# 15 gallon



## dennis (Mar 1, 2004)

Just thoug hI would share a quick pick of my 15 gallon. I redid it very quickly a couple weeks ago and the dust finally settled enough I could take quick photo. Sorry the photo itself is not that good and tha the blurry fish are distracting the view. Also, it definately needs a background and the glass needs cleaned on the outside, but you get the idea. The large anubias nana will not be staying there and the crypts, mi oya and wendtii, in the middle(hard to see) need to fill in some.

Plants:
Anubias nana
Microsorium "narrow-leaf"
Bolbitis sp
Cryptocoryne Mi Oya
Cryptocoryne wendtii red

Fish:
Long finned rosy barbs, _rosyus eatus everythingus._


----------



## KungPaoChicky (Oct 11, 2005)

I like the lay out quite a bit. Seems to be low maintainence yet a fun little tank to keep. Can you elaborate on your specs as far as wattage, co2, ferts etc. I "see" what looks to be like rosy barbs. I have heard stories that they do wonders on hair algea. Have you had any expierence with them eating the algea? Do you have any plans on a for ground plant? Elocharis or micro swords might look good, but iam partial to foreground plants so it may be a little much.


----------



## brianclaw (May 17, 2005)

I love the tank, but hate the inhabitants. They're too big and distract from the scape. I think smaller fishes and shrimps would make the tank look a lot bigger and make the tank not seem so "busy".
Smaller inhabitants like a small school of Boraras sp, some shrimps and maybe 1 show fish like an Apistogramma..?


----------



## Phil Edwards (Jan 22, 2004)

That's lovely Dennis. I like your combination of Anubias varieties and how they're all growing together.


----------



## dennis (Mar 1, 2004)

Thanks for the comments. I do appreciate you feelings about the fish but there is not much I can do about it. Technically they are not mine, but inherited from my fiance', a small price to pay for love.

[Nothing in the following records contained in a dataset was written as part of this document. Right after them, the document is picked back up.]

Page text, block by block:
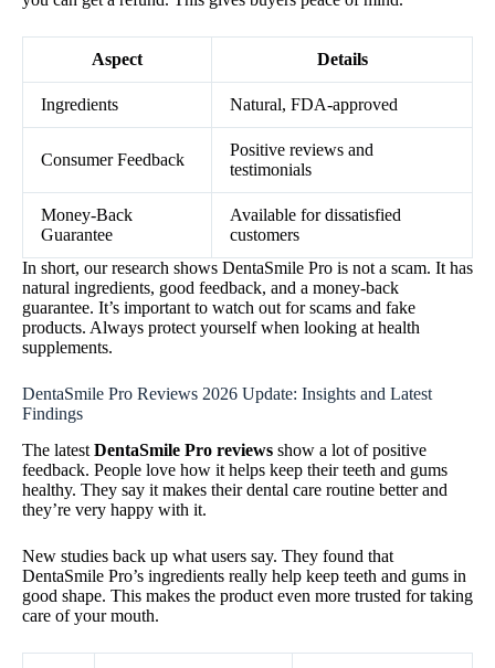
Aspect Details
Ingredients Natural, FDA-approved
Consumer Feedback
Positive reviews and
testimonials
Money-Back
Guarantee
Available for dissatisfied
customers
In short, our research shows DentaSmile Pro is not a scam. It has
natural ingredients, good feedback, and a money-back
guarantee. It’s important to watch out for scams and fake
products. Always protect yourself when looking at health
supplements.
DentaSmile Pro Reviews 2026 Update: Insights and Latest
Findings
The latest DentaSmile Pro reviews show a lot of positive
feedback. People love how it helps keep their teeth and gums
healthy. They say it makes their dental care routine better and
they’re very happy with it.
New studies back up what users say. They found that
DentaSmile Pro’s ingredients really help keep teeth and gums in
good shape. This makes the product even more trusted for taking
care of your mouth.
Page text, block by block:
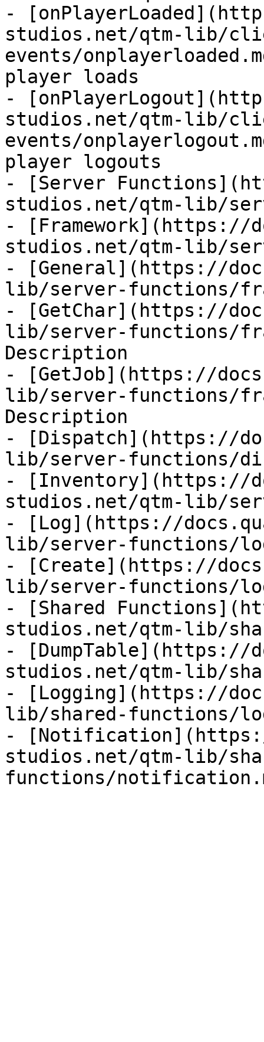
-
studios.net/qtm-lib/
events/
player loads
-
studios.net/qtm-lib/
events/
player logouts
- [Server
studios.net/qtm-lib/
- [Framework](https://
studios.net/qtm-lib/
- [General](https://
lib/server-functions/
- [GetChar](https://
lib/server-functions/
Description
- [GetJob](https://
lib/server-functions/
Description
- [Dispatch](https://
lib/server-functions/
- [Inventory](https://
studios.net/qtm-lib/
- [Log](https://
lib/server-functions/
- [Create](https://
lib/server-functions/
- [Shared
studios.net/qtm-lib/
- [DumpTable](https://
studios.net/qtm-lib/
- [Logging](https://
lib/shared-functions/
-
studios.net/qtm-lib/
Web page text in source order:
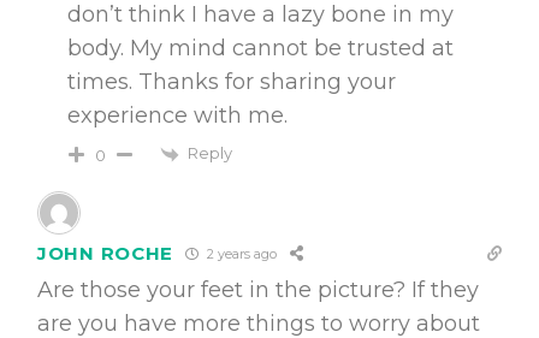
don’t think I have a lazy bone in my
body. My mind cannot be trusted at
times. Thanks for sharing your
experience with me.
0 Reply
JOHN ROCHE 2 years ago
Are those your feet in the picture? If they
are you have more things to worry about

Phil, thanks man, makes me fool good! I guess I was a little underdescriptive of my anubias species. Good catch Actually there is:
Anubias barteri
Anubias barteri var. nana
Anubias nana "petite"
Anubias nana "gold"
Anubias coffeefolia (or their should be)
Anubias gaboon(?)
Anubias afzeli, but some wierd dwarf form that never get leaves longer than 2-3", regardless of conditions


----------